* Exercise objective
Beginning with the line that holds "Web page text" and ending with the last line of the entries below, copy every line exactly and nothing else, with the pictures left out.
◆ ◆ ◆
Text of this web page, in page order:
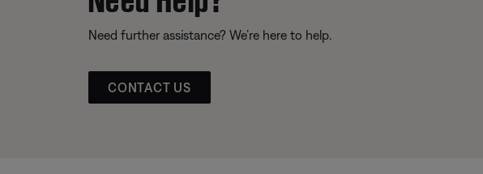
Need further assistance? We’re here to help.
CONTACT US
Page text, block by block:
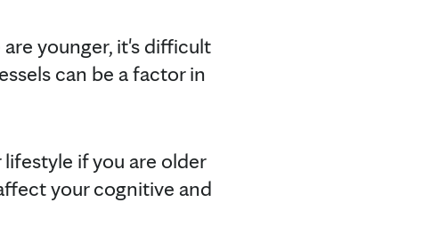
younger, it's difficult
can be a factor in
if you are older
your cognitive and
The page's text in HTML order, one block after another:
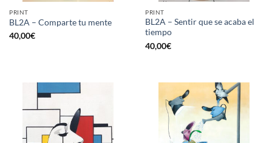
PRINT
BL2A – Comparte tu mente
40,00€
PRINT
BL2A – Sentir que se acaba el
tiempo
40,00€
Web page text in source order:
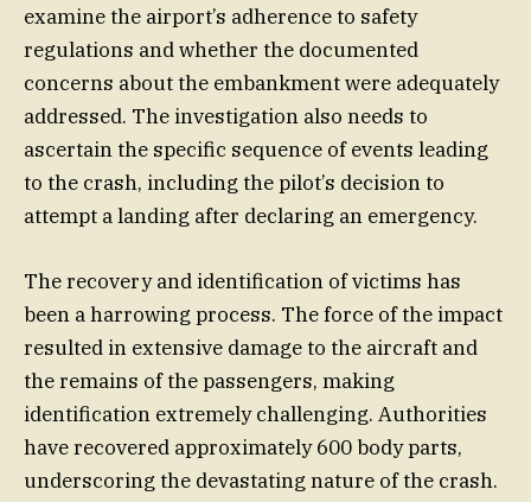
examine the airport’s adherence to safety
regulations and whether the documented
concerns about the embankment were adequately
addressed. The investigation also needs to
ascertain the specific sequence of events leading
to the crash, including the pilot’s decision to
attempt a landing after declaring an emergency.
The recovery and identification of victims has
been a harrowing process. The force of the impact
resulted in extensive damage to the aircraft and
the remains of the passengers, making
identification extremely challenging. Authorities
have recovered approximately 600 body parts,
underscoring the devastating nature of the crash.
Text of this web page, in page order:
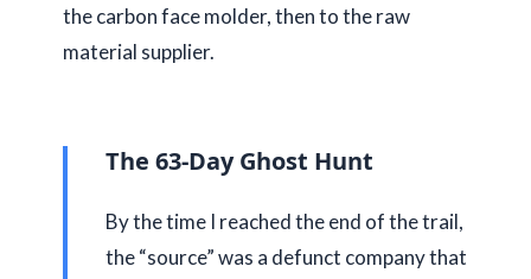
the carbon face molder, then to the raw
material supplier.
The 63-Day Ghost Hunt
By the time I reached the end of the trail,
the “source” was a defunct company that
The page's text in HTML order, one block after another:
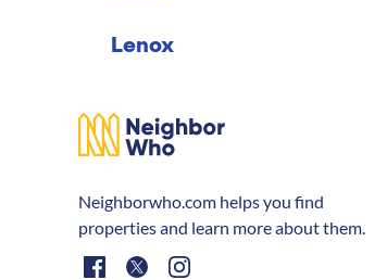
Lenox
Neighborwho.com helps you find
properties and learn more about them.
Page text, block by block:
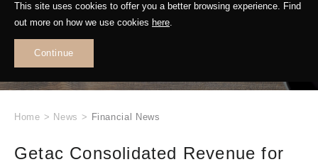
This site uses cookies to offer you a better browsing experience. Find
out more on how we use cookies here.
Continue
WHAT'S NEW
Home > News > Financial News
Getac Consolidated Revenue for
◆ ◆ ◆
* Result for this exercise
Web page text in source order:
examine the airport’s adherence to safety
regulations and whether the documented
concerns about the embankment were adequately
addressed. The investigation also needs to
ascertain the specific sequence of events leading
to the crash, including the pilot’s decision to
attempt a landing after declaring an emergency.
The recovery and identification of victims has
been a harrowing process. The force of the impact
resulted in extensive damage to the aircraft and
the remains of the passengers, making
identification extremely challenging. Authorities
have recovered approximately 600 body parts,
underscoring the devastating nature of the crash.
Text of this web page, in page order:
the carbon face molder, then to the raw
material supplier.
The 63-Day Ghost Hunt
By the time I reached the end of the trail,
the “source” was a defunct company that
The page's text in HTML order, one block after another:
Lenox
Neighborwho.com helps you find
properties and learn more about them.
Page text, block by block:
This site uses cookies to offer you a better browsing experience. Find
out more on how we use cookies here.
Continue
WHAT'S NEW
Home > News > Financial News
Getac Consolidated Revenue for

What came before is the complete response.